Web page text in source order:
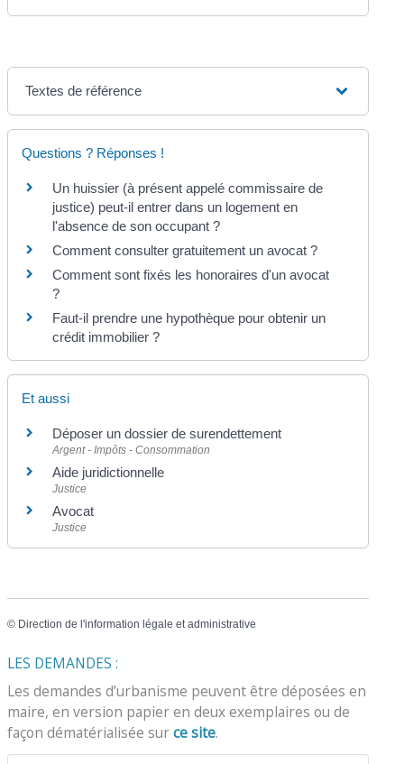
Textes de référence
Questions ? Réponses !
Un huissier (à présent appelé commissaire de
justice) peut-il entrer dans un logement en
l'absence de son occupant ?
Comment consulter gratuitement un avocat ?
Comment sont fixés les honoraires d'un avocat
?
Faut-il prendre une hypothèque pour obtenir un
crédit immobilier ?
Et aussi
Déposer un dossier de surendettement
Argent - Impôts - Consommation
Aide juridictionnelle
Justice
Avocat
Justice
© Direction de l'information légale et administrative
LES DEMANDES :
Les demandes d’urbanisme peuvent être déposées en
maire, en version papier en deux exemplaires ou de
façon dématérialisée surce site.

# # # #

(What you have to do)
The material above must be reproduced line for line, with the images omitted.

(Reply)
Web page text in source order:
Textes de référence
Questions ? Réponses !
Un huissier (à présent appelé commissaire de
justice) peut-il entrer dans un logement en
l'absence de son occupant ?
Comment consulter gratuitement un avocat ?
Comment sont fixés les honoraires d'un avocat
?
Faut-il prendre une hypothèque pour obtenir un
crédit immobilier ?
Et aussi
Déposer un dossier de surendettement
Argent - Impôts - Consommation
Aide juridictionnelle
Justice
Avocat
Justice
© Direction de l'information légale et administrative
LES DEMANDES :
Les demandes d’urbanisme peuvent être déposées en
maire, en version papier en deux exemplaires ou de
façon dématérialisée surce site.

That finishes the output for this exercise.